• [REQUIREMENT]
Repeat the listing word for word. No pictures belong in the copy.

• [DATASET ENTRIES]

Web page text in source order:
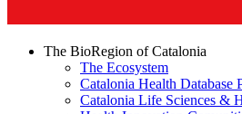
The BioRegion of Catalonia
The Ecosystem
Catalonia Health Database
Catalonia Life Sciences &
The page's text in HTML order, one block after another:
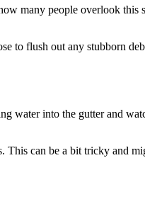
many people overlook
to flush out any stubborn
water into the gutter and
can be a bit tricky and
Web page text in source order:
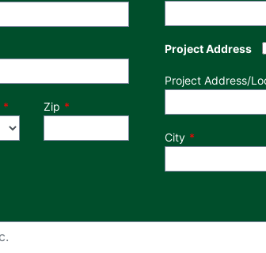
Zip
Project Address
Project Address/
City
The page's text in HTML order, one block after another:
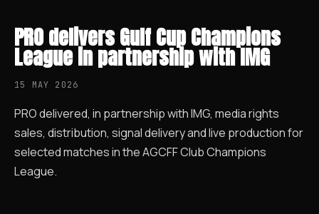
PRO delivers Gulf Cup Champions
League in partnership with IMG
15 MAY 2026
PRO delivered, in partnership with IMG, media rights
sales, distribution, signal delivery and live production for
selected matches in the AGCFF Club Champions
League.
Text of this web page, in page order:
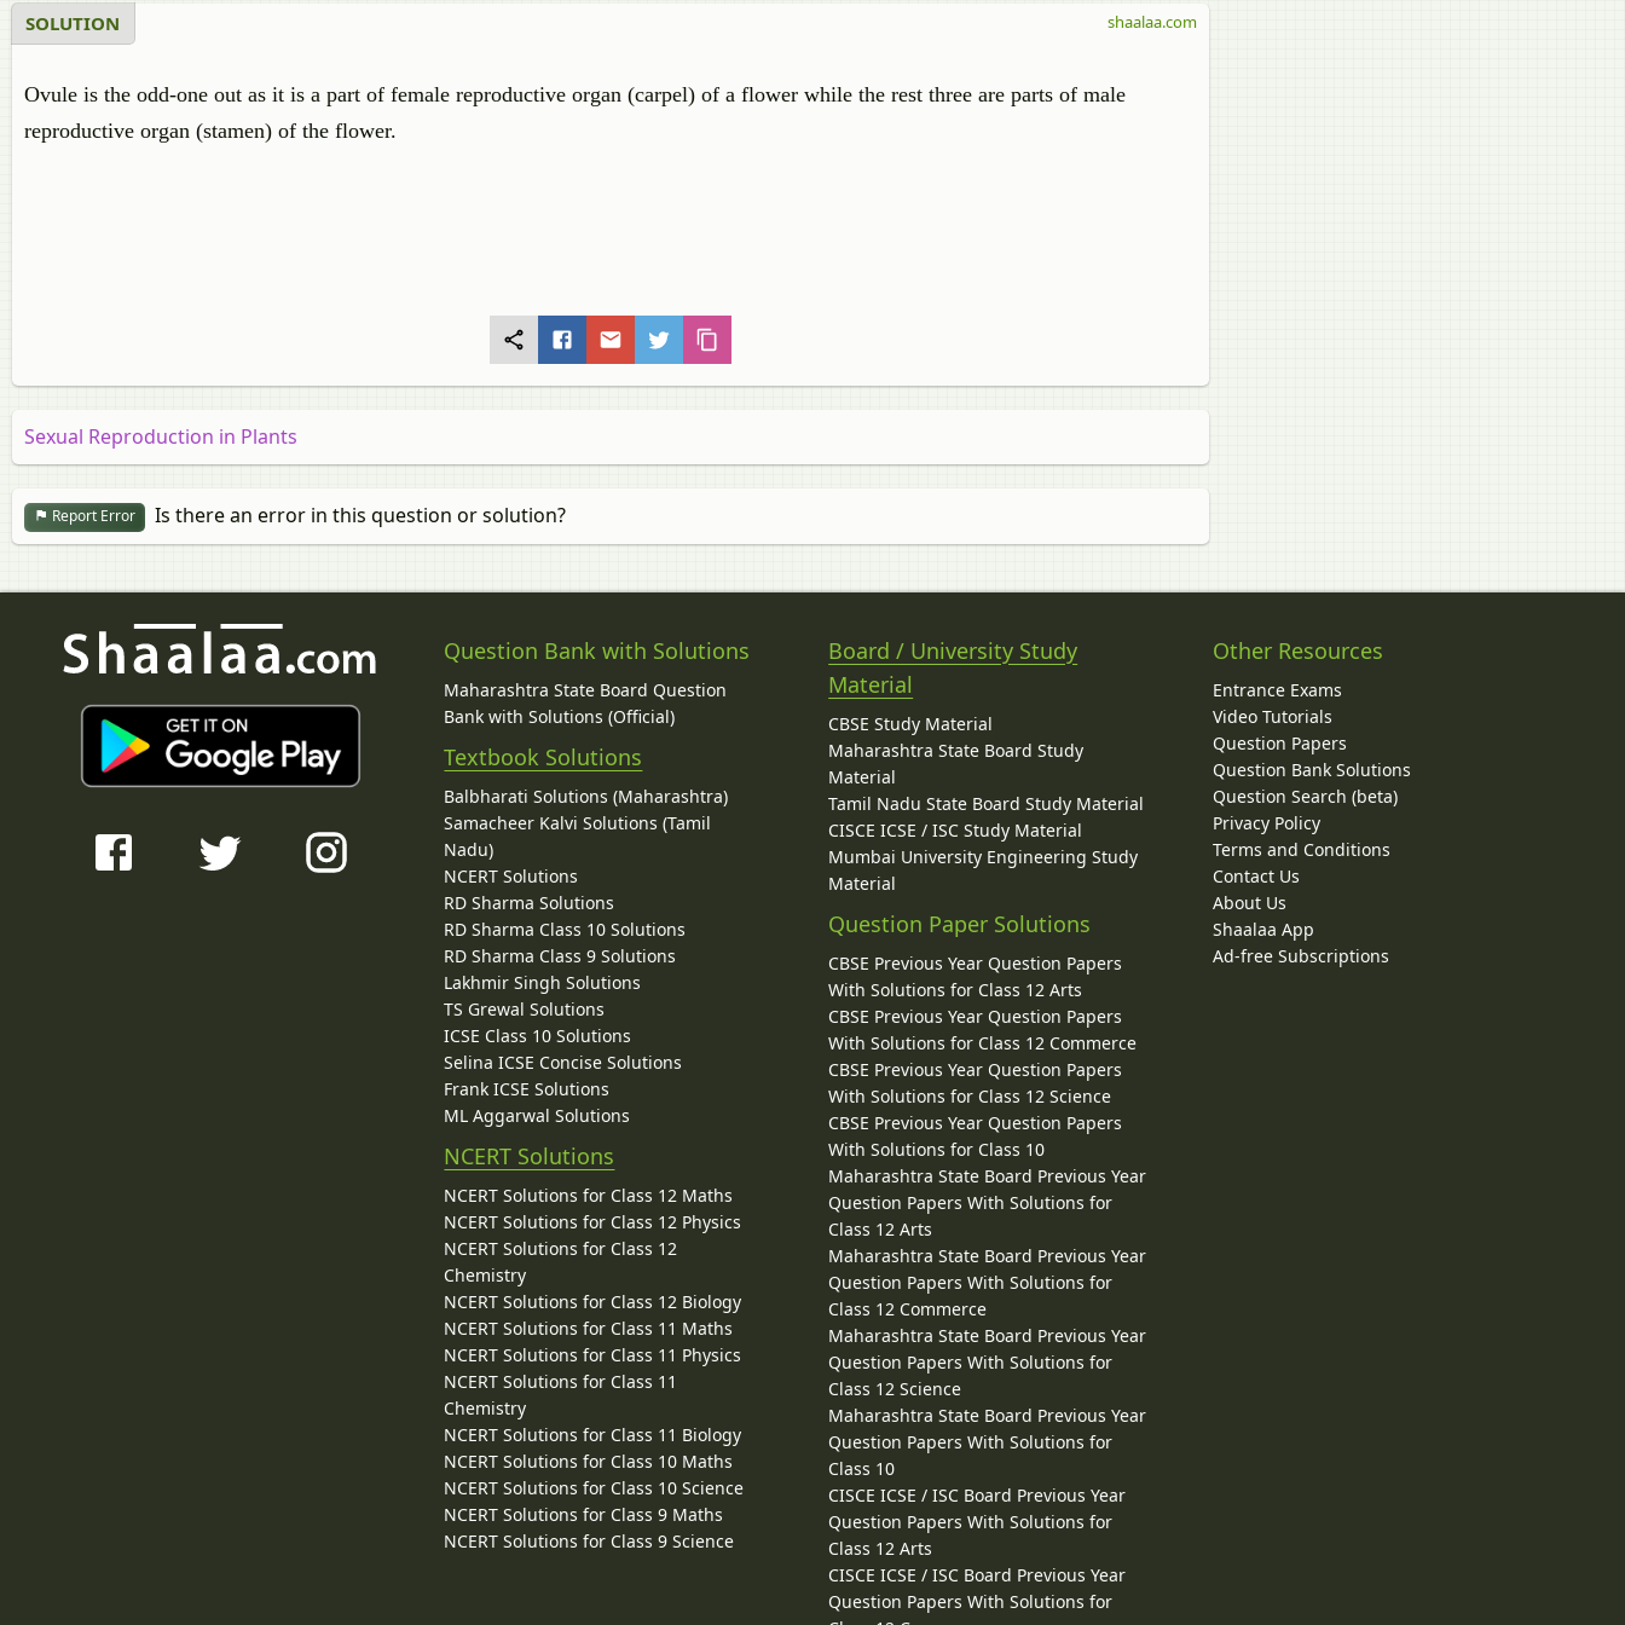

• [SOLVED EXERCISE]
Web page text in source order:
The BioRegion of Catalonia
The Ecosystem
Catalonia Health Database
Catalonia Life Sciences &
The page's text in HTML order, one block after another:
many people overlook
to flush out any stubborn
water into the gutter and
can be a bit tricky and
Web page text in source order:
Zip
Project Address
Project Address/
City
The page's text in HTML order, one block after another:
PRO delivers Gulf Cup Champions
League in partnership with IMG
15 MAY 2026
PRO delivered, in partnership with IMG, media rights
sales, distribution, signal delivery and live production for
selected matches in the AGCFF Club Champions
League.
Text of this web page, in page order:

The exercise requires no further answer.